The GoldSilver Team
OCT 13, 2023
As October's chill settled in, Friday the 13th loomed ominously...
But on October 13, 1989, it wasn't just superstitions and ghost stories sending shivers down spines — it was a financial nightmare unfolding on Wall Street.
The Dow Jones took a harrowing dive, marking its second-largest one-day drop in history up to that point. Yet, amidst the turmoil, one asset stood resilient, shining as a beacon of stability.
But before we delve into that, let's catch up on today's news...
CPI Report Shows Inflation Rose More than Expected — The Consumer Price Index rose 3.7% for the 12 months ended in September, slightly above the market expectation of 3.6%. While inflation is far lower than a year ago, it is still proving difficult to tame.
Israel Is at War With Hamas — It’s been one week since the surprise Hamas attack that started a war in Israel. Gold often acts as a hedge against geopolitical turmoil. Since the war began, gold is up over 3% and silver is up nearly 5%.
The United States Owes Nearly $100K per Citizen — According to USdebtclock.org, the U.S. national debt is now over $33.5 trillion, which comes out to $99,847 per citizen and $258,000 per taxpayer. Not only that...
The U.S. Has $194 TRILLION in Unfunded Liabilities — Beyond just Social Security and Medicare, the total financial burden in the U.S. is hard to comprehend. Broken down, it equals an astonishing $578,000 liability for every U.S. citizen.
Rising Bond Yields Mean the Debt Crisis Is Getting Real — U.S. Treasury bond yields are reaching heights unseen in years, with the 10-year Treasury bond approaching a 5% yield. Why is this significant? "We took out a mortgage thinking we'd be paying 2%, but now we're paying 5%," Marc Goldwein, director of policy at the Committee for a Responsible Federal Budget wrote on X, formerly Twitter.
World Gold Council Releases Q4 Gold Commentary — With bond yields continuing to move higher alongside a still buoyant US economy, the World Gold Council reports that gold is likely to face continued turbulence over the next few weeks.
It was the late eighties and Friday the 13th was fast approaching – however, instead of the typical spooky tales of ghosts and goblins, October 13, 1989, brought a different kind of terror to Wall Street.
Seemingly out of nowhere, the Dow Jones Industrial Average (DJIA) dropped a chilling 6.91% – which was the second-largest one-day percentage drop (at the time) in market history. This day became known by some as "Black Friday" around the stock market.
So, what spooked the market?
The crash was triggered by the collapse of a $6.75 billion leveraged buyout deal for UAL Corporation, the parent company of United Airlines. When this deal unraveled, it sent shockwaves through the financial world, leading to a massive collapse of the junk bond market.
In the simplest terms, junk bonds are high-risk, high-reward bonds. Throughout the 1980s, the market for these bonds exploded, growing from $10 billion in 1979 to a whopping $189 billion by 1989, an increase of 34% annually.
Initially, junk bonds were tied to companies that once had solid reputations but had hit hard times, causing their credit ratings to drop. But by the 1980s, these bonds weren't just for struggling companies. They became popular tools for big financial moves like leveraged buyouts and mergers.

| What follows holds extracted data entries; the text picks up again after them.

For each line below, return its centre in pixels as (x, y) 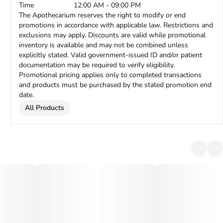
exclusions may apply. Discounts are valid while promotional (112, 35)
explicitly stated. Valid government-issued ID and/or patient (111, 55)
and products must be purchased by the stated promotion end (115, 85)
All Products (45, 108)
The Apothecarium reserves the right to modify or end (103, 15)
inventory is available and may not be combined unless (104, 45)
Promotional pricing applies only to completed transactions (111, 75)
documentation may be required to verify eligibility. (97, 65)
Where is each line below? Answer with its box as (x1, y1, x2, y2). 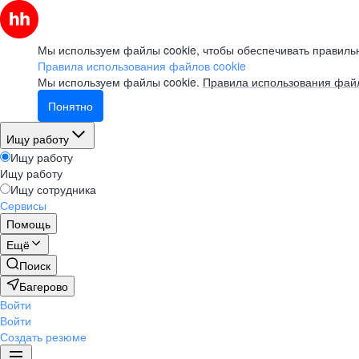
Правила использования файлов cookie (38, 58, 246, 74)
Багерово (19, 278, 68, 294)
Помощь (6, 216, 50, 232)
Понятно (48, 98, 93, 114)
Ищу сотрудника (10, 181, 96, 197)
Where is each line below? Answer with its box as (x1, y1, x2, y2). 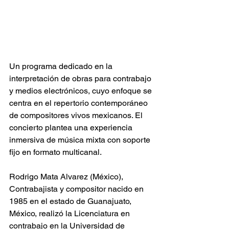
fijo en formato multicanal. (9, 147, 102, 157)
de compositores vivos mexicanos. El (9, 110, 145, 120)
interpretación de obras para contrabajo (9, 74, 153, 83)
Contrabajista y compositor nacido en (9, 184, 146, 194)
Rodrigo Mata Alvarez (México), (9, 172, 125, 181)
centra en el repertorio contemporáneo (9, 98, 150, 108)
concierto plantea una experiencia (9, 123, 134, 132)
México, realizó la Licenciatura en (9, 209, 132, 218)
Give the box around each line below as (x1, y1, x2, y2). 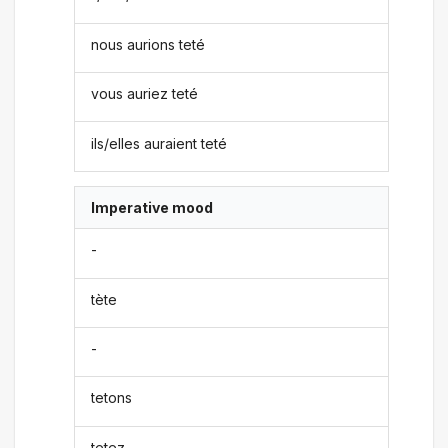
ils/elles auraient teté (91, 134, 228, 152)
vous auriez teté (91, 85, 199, 103)
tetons (91, 389, 133, 407)
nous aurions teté (91, 35, 206, 53)
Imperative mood (91, 198, 214, 216)
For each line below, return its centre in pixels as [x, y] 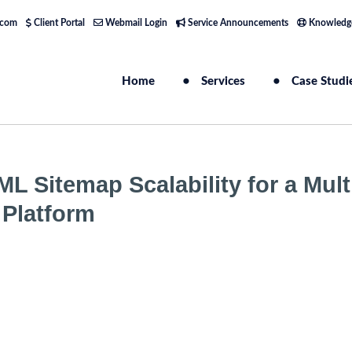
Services [224, 81]
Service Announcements [236, 23]
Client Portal [58, 23]
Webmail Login [135, 23]
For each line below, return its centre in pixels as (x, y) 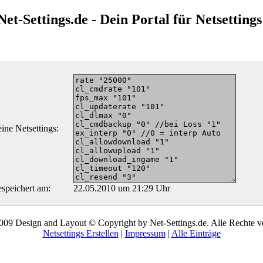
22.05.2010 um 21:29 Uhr (122, 188)
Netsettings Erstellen (80, 233)
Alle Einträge (196, 233)
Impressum (145, 233)
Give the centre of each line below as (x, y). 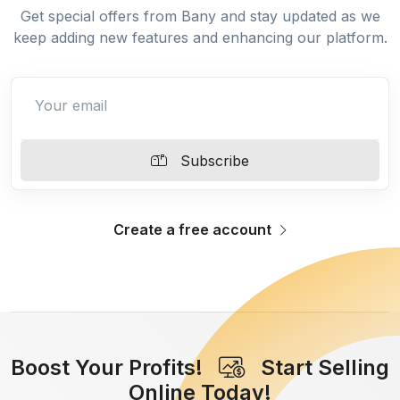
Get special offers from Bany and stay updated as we (200, 16)
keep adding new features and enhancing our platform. (200, 37)
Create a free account (194, 230)
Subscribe (215, 160)
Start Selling (317, 368)
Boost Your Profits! (115, 368)
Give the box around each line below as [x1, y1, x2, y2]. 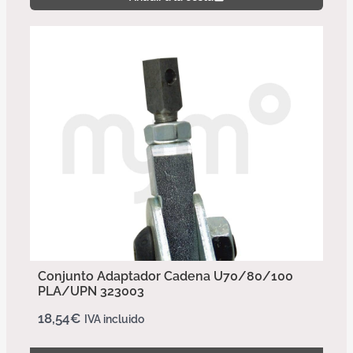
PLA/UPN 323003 [38, 283, 144, 299]
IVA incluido [84, 312, 144, 325]
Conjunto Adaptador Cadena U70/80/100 [38, 268, 293, 284]
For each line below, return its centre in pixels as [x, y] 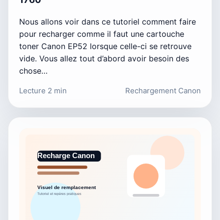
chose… [33, 71]
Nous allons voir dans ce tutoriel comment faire [108, 22]
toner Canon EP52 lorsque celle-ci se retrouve [105, 46]
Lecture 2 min [43, 91]
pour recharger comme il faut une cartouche [102, 34]
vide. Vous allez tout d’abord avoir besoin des [104, 59]
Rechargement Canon [163, 91]
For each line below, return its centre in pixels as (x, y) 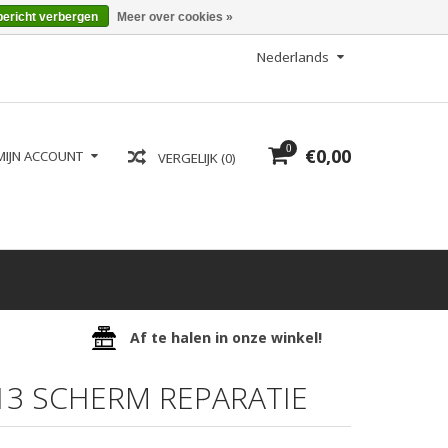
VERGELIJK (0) (196, 157)
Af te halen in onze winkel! (226, 338)
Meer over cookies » (174, 17)
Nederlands (293, 57)
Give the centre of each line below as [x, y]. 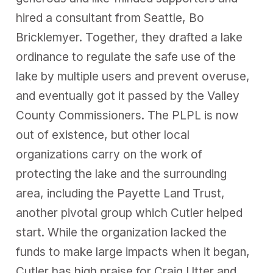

This trend snowballed, and soon, many businesses were using junk bonds for various financial needs. But as with any trend that grows too big too fast, it became a bubble. And on that fateful Friday, the bubble burst.
While October has had its share of disastrous stock market days, in actuality, negative financial events aren't limited to that month. It turns out, October is no more of a magnet for market collapses and the onset of crises that any other time of the year.
But it’s a good reminder that during these times of crisis, it’s good to have your nest egg hedged with gold, just in case something happens.
Generally speaking, gold and equity have an inverse relationship. This means, that when the gold price goes up, prices in the stock market will fall and vice versa.
Historically it has been observed that when the stock market is most pessimistic, gold performs very well.
This makes sense when you think about it. Stocks benefit from economic growth and stability while gold benefits from economic distress and crisis. If the stock market falls, fear is usually high, which means investors are more likely to seek out the safe haven of gold. If stocks are moving higher month after month, the perceived need for gold from mainstream investors is low.
Even if gold initially declines during a stock market collapse, one should not assume it’s down for the count. In fact, history says it might be a great buying opportunity.